Exactly the lines below from the line with "Each generated HTML" through the line with "b1c7-4839-b7b3-11064a33b1d5 [76, 78]" must make up the answer, both ends included and pictures left out.

++++++++

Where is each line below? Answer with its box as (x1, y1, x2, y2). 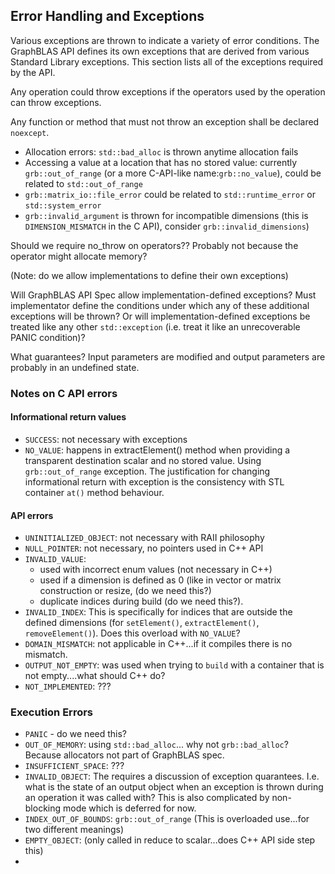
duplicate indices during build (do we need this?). (39, 595, 244, 608)
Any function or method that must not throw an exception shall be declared (10, 115, 320, 128)
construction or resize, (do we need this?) (39, 585, 212, 597)
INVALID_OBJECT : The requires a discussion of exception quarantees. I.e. (24, 770, 320, 783)
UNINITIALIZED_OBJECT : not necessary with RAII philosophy (24, 532, 265, 544)
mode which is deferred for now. (63, 802, 197, 814)
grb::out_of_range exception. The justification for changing (24, 465, 271, 477)
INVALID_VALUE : (24, 553, 87, 565)
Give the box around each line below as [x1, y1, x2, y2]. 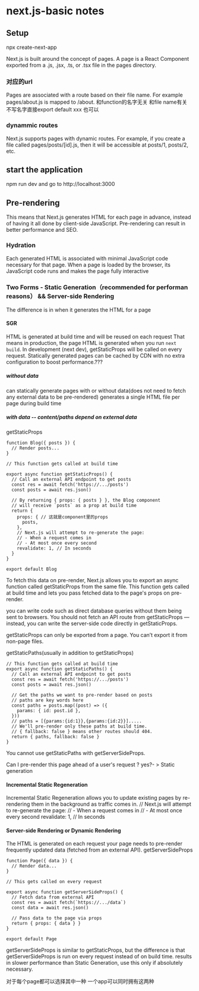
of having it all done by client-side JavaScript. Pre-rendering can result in [6, 220, 186, 227]
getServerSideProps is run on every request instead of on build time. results [6, 953, 192, 960]
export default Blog [6, 566, 58, 572]
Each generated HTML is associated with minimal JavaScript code [6, 254, 168, 262]
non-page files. [6, 638, 44, 645]
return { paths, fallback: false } [11, 734, 100, 740]
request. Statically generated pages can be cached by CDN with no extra [6, 352, 185, 359]
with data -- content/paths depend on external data [6, 413, 138, 421]
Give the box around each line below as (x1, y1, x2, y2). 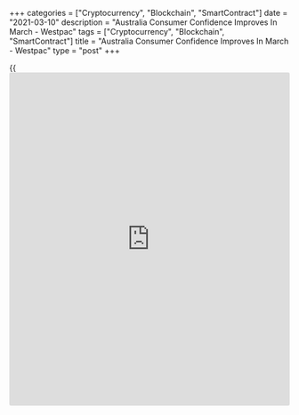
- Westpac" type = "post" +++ (9, 45, 120, 56)
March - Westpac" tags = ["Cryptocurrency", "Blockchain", (9, 27, 225, 36)
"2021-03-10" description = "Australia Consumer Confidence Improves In (9, 17, 278, 28)
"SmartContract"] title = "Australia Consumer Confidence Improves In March (9, 36, 289, 46)
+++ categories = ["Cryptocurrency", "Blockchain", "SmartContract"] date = (9, 8, 288, 18)
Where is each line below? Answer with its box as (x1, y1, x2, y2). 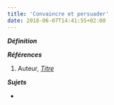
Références (7, 50, 42, 59)
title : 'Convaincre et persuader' (7, 10, 110, 18)
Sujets (7, 77, 27, 86)
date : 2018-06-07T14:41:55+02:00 (7, 17, 106, 24)
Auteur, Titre (17, 64, 55, 72)
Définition (7, 36, 38, 45)
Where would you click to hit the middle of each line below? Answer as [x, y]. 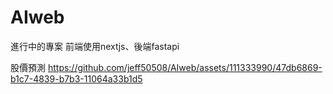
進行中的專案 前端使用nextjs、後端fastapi [95, 46]
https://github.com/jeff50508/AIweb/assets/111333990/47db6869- [185, 67]
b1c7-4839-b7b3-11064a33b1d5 [76, 78]
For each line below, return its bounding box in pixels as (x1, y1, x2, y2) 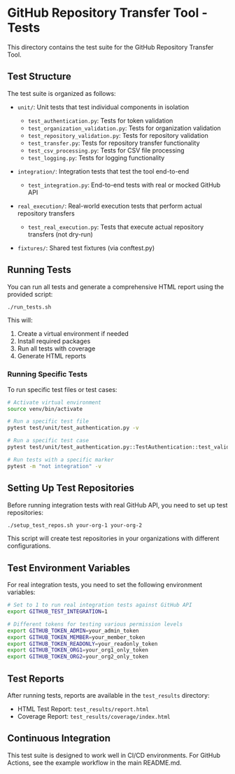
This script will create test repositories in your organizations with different (7, 534, 220, 543)
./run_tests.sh (7, 303, 52, 311)
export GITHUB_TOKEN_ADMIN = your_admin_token (7, 627, 139, 634)
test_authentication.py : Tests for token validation (27, 116, 173, 125)
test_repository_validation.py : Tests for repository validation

++++++++

▶ [EXERCISE ANSWER]
Each generated HTML is associated with minimal JavaScript code [6, 254, 168, 262]
non-page files. [6, 638, 44, 645]
return { paths, fallback: false } [11, 734, 100, 740]
request. Statically generated pages can be cached by CDN with no extra [6, 352, 185, 359]
with data -- content/paths depend on external data [6, 413, 138, 421]
Give the box around each line below as (x1, y1, x2, y2). 
- Westpac" type = "post" +++ (9, 45, 120, 56)
March - Westpac" tags = ["Cryptocurrency", "Blockchain", (9, 27, 225, 36)
"2021-03-10" description = "Australia Consumer Confidence Improves In (9, 17, 278, 28)
"SmartContract"] title = "Australia Consumer Confidence Improves In March (9, 36, 289, 46)
+++ categories = ["Cryptocurrency", "Blockchain", "SmartContract"] date = (9, 8, 288, 18)
Where is each line below? Answer with its box as (x1, y1, x2, y2). 
Références (7, 50, 42, 59)
title : 'Convaincre et persuader' (7, 10, 110, 18)
Sujets (7, 77, 27, 86)
date : 2018-06-07T14:41:55+02:00 (7, 17, 106, 24)
Auteur, Titre (17, 64, 55, 72)
Définition (7, 36, 38, 45)
Where would you click to hit the middle of each line below? Answer as [x, y]. 
進行中的專案 前端使用nextjs、後端fastapi [95, 46]
https://github.com/jeff50508/AIweb/assets/111333990/47db6869- [185, 67]
b1c7-4839-b7b3-11064a33b1d5 [76, 78]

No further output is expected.